Exercise prompt:
Below are records; work out how many of their lines contain "Version" and give only that number.

Listed entries:
--- START ---
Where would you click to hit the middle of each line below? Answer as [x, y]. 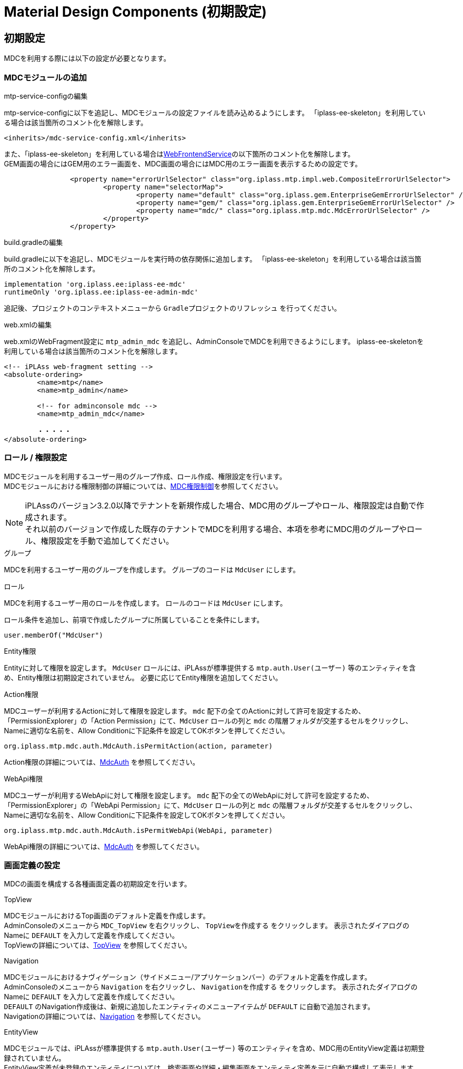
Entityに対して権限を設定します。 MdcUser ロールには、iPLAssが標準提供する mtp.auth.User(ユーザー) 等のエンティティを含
--- END ---
--- START ---
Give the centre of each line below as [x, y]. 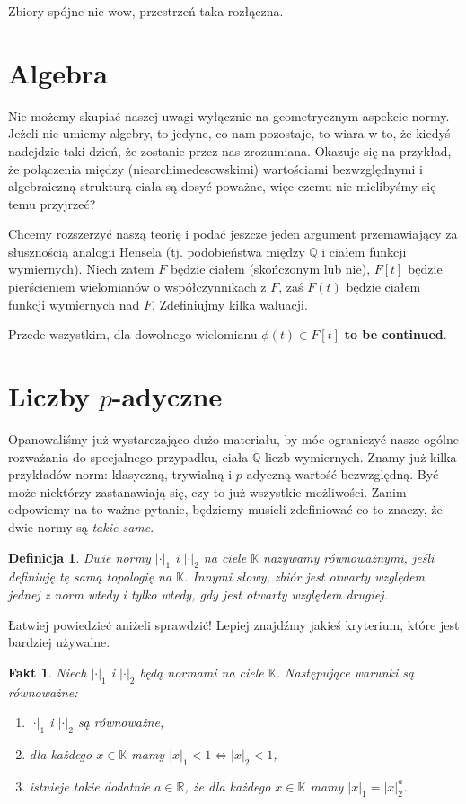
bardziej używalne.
--- END ---
--- START ---
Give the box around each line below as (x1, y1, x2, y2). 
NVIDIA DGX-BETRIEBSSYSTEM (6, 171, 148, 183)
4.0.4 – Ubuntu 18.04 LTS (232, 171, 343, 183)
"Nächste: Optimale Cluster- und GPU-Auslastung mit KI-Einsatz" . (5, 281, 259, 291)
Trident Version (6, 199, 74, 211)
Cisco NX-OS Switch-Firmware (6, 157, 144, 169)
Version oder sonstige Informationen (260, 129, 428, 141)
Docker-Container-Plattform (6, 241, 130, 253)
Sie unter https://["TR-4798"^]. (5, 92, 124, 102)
--- END ---
Result:
2